SELECT MIN(P1.SAL) FROM PSAL P1, PSAL P2
WHERE P1.SAL >= P2.SAL
GROUP BY P2.SAL
HAVING COUNT (DISTINCT P1.SAL) <=3 ;
here is the data i used :
SQL> select * from psal;
NAME SAL
able 1000
baker 900
charles 900
delta 800
eddy 700
fred 700
george 700
george 700
Regards,
Renu... Please help me in understanding the query.
Your query looks like anything but a Top-N query.
If you run it in steps and analyze the output at the end of each step, then you should be able to understand what it does.
Given below is some brief information on the same:
test@ora>
test@ora> --
test@ora> -- Query 1 - using the non-equi (theta) join
test@ora> --
test@ora> with psal as (
2 select 'able' as name, 1000 as sal from dual union all
3 select 'baker', 900 from dual union all
4 select 'charles', 900 from dual union all
5 select 'delta', 800 from dual union all
6 select 'eddy', 700 from dual union all
7 select 'fred', 700 from dual union all
8 select 'george', 700 from dual union all
9 select 'george', 700 from dual)
10 --
11 SELECT p1.sal AS p1_sal, p1.NAME AS p1_name, p2.sal AS p2_sal,
12 p2.NAME AS p2_name
13 FROM psal p1, psal p2
14 WHERE p1.sal >= p2.sal;
P1_SAL P1_NAME P2_SAL P2_NAME
1000 able 1000 able
1000 able 900 baker
1000 able 900 charles
1000 able 800 delta
1000 able 700 eddy
1000 able 700 fred
1000 able 700 george
1000 able 700 george
900 baker 900 baker
900 baker 900 charles
900 baker 800 delta
900 baker 700 eddy
900 baker 700 fred
900 baker 700 george
900 baker 700 george
900 charles 900 baker
900 charles 900 charles
900 charles 800 delta
900 charles 700 eddy
900 charles 700 fred
900 charles 700 george
900 charles 700 george
800 delta 800 delta
800 delta 700 eddy
800 delta 700 fred
800 delta 700 george
800 delta 700 george
700 eddy 700 eddy
700 eddy 700 fred
700 eddy 700 george
700 eddy 700 george
700 fred 700 eddy
700 fred 700 fred
700 fred 700 george
700 fred 700 george
700 george 700 eddy
700 george 700 fred
700 george 700 george
700 george 700 george
700 george 700 eddy
700 george 700 fred
700 george 700 george
700 george 700 george
43 rows selected.
test@ora>
test@ora>This query joins PSAL with itself using a non equi-join.

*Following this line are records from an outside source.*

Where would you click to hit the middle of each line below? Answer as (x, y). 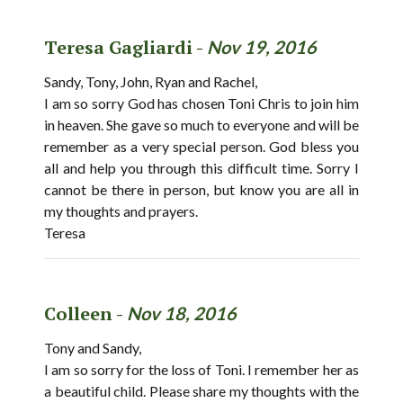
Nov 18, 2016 (182, 313)
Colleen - (85, 313)
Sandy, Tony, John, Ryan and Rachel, (151, 81)
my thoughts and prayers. (121, 211)
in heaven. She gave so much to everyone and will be (201, 125)
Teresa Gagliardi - (125, 47)
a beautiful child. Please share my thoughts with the (201, 391)
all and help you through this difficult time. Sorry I (201, 168)
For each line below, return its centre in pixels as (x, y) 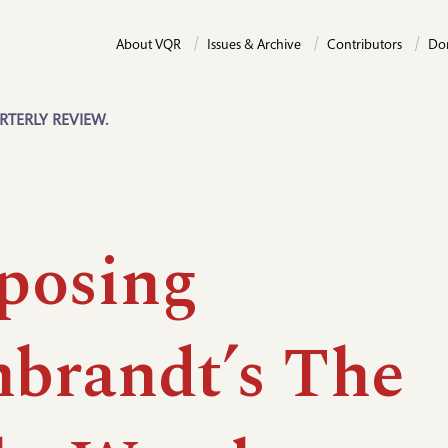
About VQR (148, 46)
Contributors (364, 46)
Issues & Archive (254, 46)
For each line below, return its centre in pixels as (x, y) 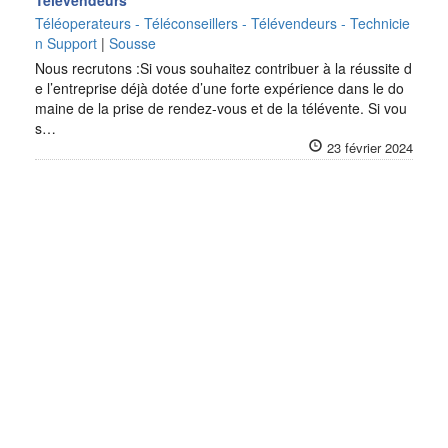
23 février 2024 (370, 147)
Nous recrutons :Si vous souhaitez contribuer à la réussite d (223, 68)
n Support (66, 43)
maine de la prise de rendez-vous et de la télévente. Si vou (221, 108)
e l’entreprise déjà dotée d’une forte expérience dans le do (219, 88)
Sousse (132, 43)
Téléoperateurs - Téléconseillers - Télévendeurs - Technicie (222, 23)
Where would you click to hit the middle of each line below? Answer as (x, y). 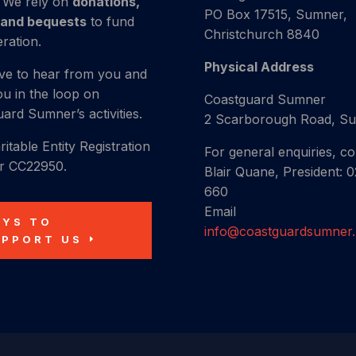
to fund (110, 21)
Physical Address (259, 66)
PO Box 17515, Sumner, (275, 14)
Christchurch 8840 (261, 34)
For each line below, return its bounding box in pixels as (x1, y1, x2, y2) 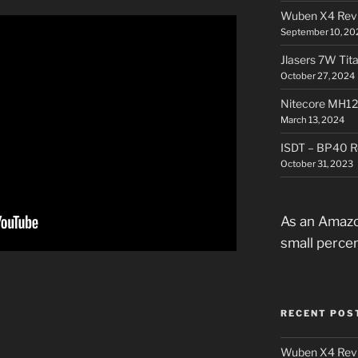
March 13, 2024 (280, 113, 344, 125)
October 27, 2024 (280, 70, 355, 82)
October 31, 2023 (280, 157, 353, 169)
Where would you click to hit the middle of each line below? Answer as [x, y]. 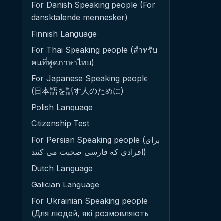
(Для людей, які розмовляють [90, 213]
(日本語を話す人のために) [77, 91]
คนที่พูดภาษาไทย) [63, 62]
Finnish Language [64, 34]
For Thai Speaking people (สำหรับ [94, 50]
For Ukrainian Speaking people [89, 201]
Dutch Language [62, 168]
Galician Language [65, 184]
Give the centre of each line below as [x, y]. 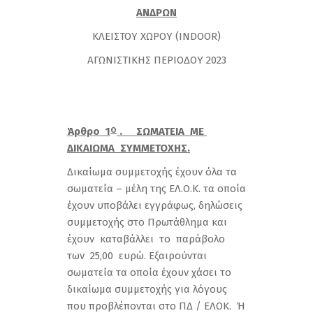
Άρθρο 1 [89, 131]
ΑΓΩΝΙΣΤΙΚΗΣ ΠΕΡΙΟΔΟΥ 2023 [156, 60]
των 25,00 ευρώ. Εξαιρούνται [137, 256]
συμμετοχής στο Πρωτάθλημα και [148, 222]
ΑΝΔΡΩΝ [156, 13]
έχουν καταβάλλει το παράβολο [147, 239]
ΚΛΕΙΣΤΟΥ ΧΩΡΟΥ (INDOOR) [156, 36]
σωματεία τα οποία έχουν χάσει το [149, 272]

Take each row of PSAL p1 and see how it compares with PSAL p2. You'll see that:
- Row 1 with sal 1000 is >= to all sal values of p2, so it occurs 8 times
- Row 2 with sal 900 is >= to 9 sal values of p2, so it occurs 7 times
- Row 3: 7 times again... and so on.
- So, total no. of rows are: 8 + 7 + 7 + 5 + 4 + 4 + 4 + 4 = 43
test@ora>
test@ora> --
test@ora> -- Query 2 - add the GROUP BY
test@ora> --
test@ora> with psal as (
2 select 'able' as name, 1000 as sal from dual union all
3 select 'baker', 900 from dual union all
4 select 'charles', 900 from dual union all
5 select 'delta', 800 from dual union all
6 select 'eddy', 700 from dual union all
7 select 'fred', 700 from dual union all
8 select 'george', 700 from dual union all
9 select 'george', 700 from dual)
10 --
11 SELECT p2.sal AS p2_sal,
12 COUNT(*) as cnt,
13 COUNT(p1.sal) as cnt_p1_sal,
14 COUNT(DISTINCT p1.sal) as cnt_dist_p1_sal,
15 MIN(p1.sal) as min_p1_sal,
16 MAX(p1.sal) as max_p1_sal
17 FROM psal p1, psal p2
18 WHERE p1.sal >= p2.sal
19 GROUP BY p2.sal;
P2_SAL CNT CNT_P1_SAL CNT_DIST_P1_SAL MIN_P1_SAL MAX_P1_SAL
700 32 32 4 700 1000
800 4 4 3 800 1000
900 6 6 2 900 1000
1000 1 1 1 1000 1000
test@ora>
test@ora>Now, if you group by p2.sal in the output of query 1, and check the number of distinct p1.sal, min of p1.sal etc. you see that for p2.sal values - 800, 900 and 1000, there are 3 or less p1.sal values associated.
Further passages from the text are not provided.